# Part III: Advanced data visualisation

![](img/visualization.jpeg)

In this section we'll learn:
- Using [Bokeh](https://bokeh.pydata.org/en/latest/) as a low-level visualisation tool to build arbitrary visualisations
- Creating interactive plots

In [1]:
import pandas

movies = pandas.read_json('data/movies_clean.jsonl.bz2', lines=True).set_index('imdb_id')

Continuing the previous examples about movie ratings, we will visualize again the data, but in this case with an interactive plot.

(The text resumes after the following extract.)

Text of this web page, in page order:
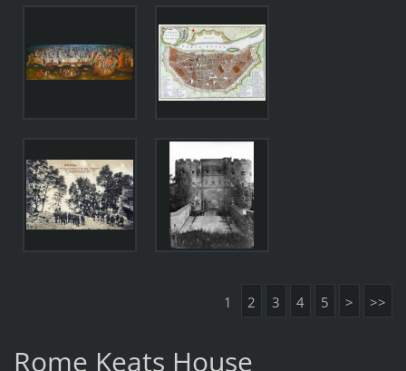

One of the best tools for interactive data visualizations in the Python ecosystem is `bokeh`.

Different to matplotlib (the backend used by `pandas`) `bokeh` does not implement high level plots like `histograms`, `bar plots`... But instead, it let us directly draw shapes, so we can create arbitrary plots.

We will iteratively create a plot, one step at a time, so we can better understand the concepts.

To let `bokeh` know that our front end is a Jupyter notebook, we will start by executing the next two lines:

In [2]:
import bokeh.io

bokeh.io.output_notebook()

Next step is to define a figure. Figures are created with the function `bokeh.plotting.figure`. And are rendered with `bokeh.io.show(our_figure)`.

**Exercise:** Start by creating an empty figure with the default parameters, and display it.

A first thing we can do is to define the properties of the figure in the constructor.

The parameters we may want to update are:
- `width`
- `height`
- `title`
- `x_axis_label`
- `y_axis_label`

**Exercise:** Set the values of the previous parameters in the creation of the figure, in preparation to plot the rating of the movies as a function of the number of votes.

Now that we have got the canvas of our plot, we will see how to add shapes to it.

To draw circles, our figure has a method `.circle()`. The position is specified by the parameters `x` and `y`. Other useful parameters are:
- `size`
- `fill_color`
- `fill_alpha`
- `line_color`

**Exercise:** Draw a single circle in the position `0, 0` of the plot. Set other parameters to make the circle look beautiful to you.

**Exercise:** If you want to draw more than one circle, the best way is to provide a lists instead of scalars in the parameters `x` and `y`. Draw 3 circles in different positions. 

With 3 points, now it can make sense to start interacting with the plot, for example zooming on it. Next, we will add our real data.

**Exercise:** Plot the data from our `DataFrame` by specifying in the parameters `x` and `y` of `.circle()` the columns to plot.

While this is already useful, to get the most out of interactivity, we want to provide to each point, all the relevant data of the `DataFrame`, which we will visualize later.

This is done in `bokeh` by creating a data source. A data source is a representation that will be provided to the front end of `bokeh`, so this data is available.

A data source can be created with `bokeh.plotting.ColumnDataSource(data=data)`. Where `data` is a dictionary where each key is a column name, and each value is the list of values for that column. Conveniently, a `pandas` pandas `DataFrame` can be converted to this format with the method `.to_dict(orient='list')`.

**Exercise:** Create a data source with the next columns from our `DataFrame`: `['title', 'photo', 'rate', 'num_ratings', 'summary']`. Add a parameter `.circle(source=source)` to tell `bokeh` to use our data. And replace the values of `x` and `y`, by simply the name of the column.

A useful thing to do, is to show tooltips for every point in the plot, so we can easily identify which movie is it.

For doing that we will first create a small HTML template, which we will later add as a tooltip.

**Exercise:** With the data from the next row (or any other you prefer), create a short html template that let us quickly identify the movie.

In [16]:
movies[['title', 'photo', 'rate', 'num_ratings', 'summary']].loc['tt2338151'].to_dict()

{'title': 'PK',
 'photo': 'https://m.media-amazon.com/images/M/MV5BMTYzOTE2NjkxN15BMl5BanBnXkFtZTgwMDgzMTg0MzE@._V1_UY268_CR1,0,182,268_AL_.jpg',
 'rate': 8.2,
 'num_ratings': 127507.0,
 'summary': 'An alien on Earth loses the only device he can use to communicate with his spaceship. His innocent nature and child-like questions force the country to evaluate the impact of religion on its people.'}

In [14]:
%%html
<p>Replace this by you HTML code. Keep the Jupyter magic %%html, so you can "execute" this cell and see the result<p>

Once we have the HTML document, we need to create a Python variable with its content, replacing the values of the sample movie, with the name of the column prefix with `@`. For example `tooltips = '<h1>@title</h1>'`.

**Exercise:** Create the Python template for `bokeh`, and assign it to the constructor of `figure`, in the parameter `tooltips`.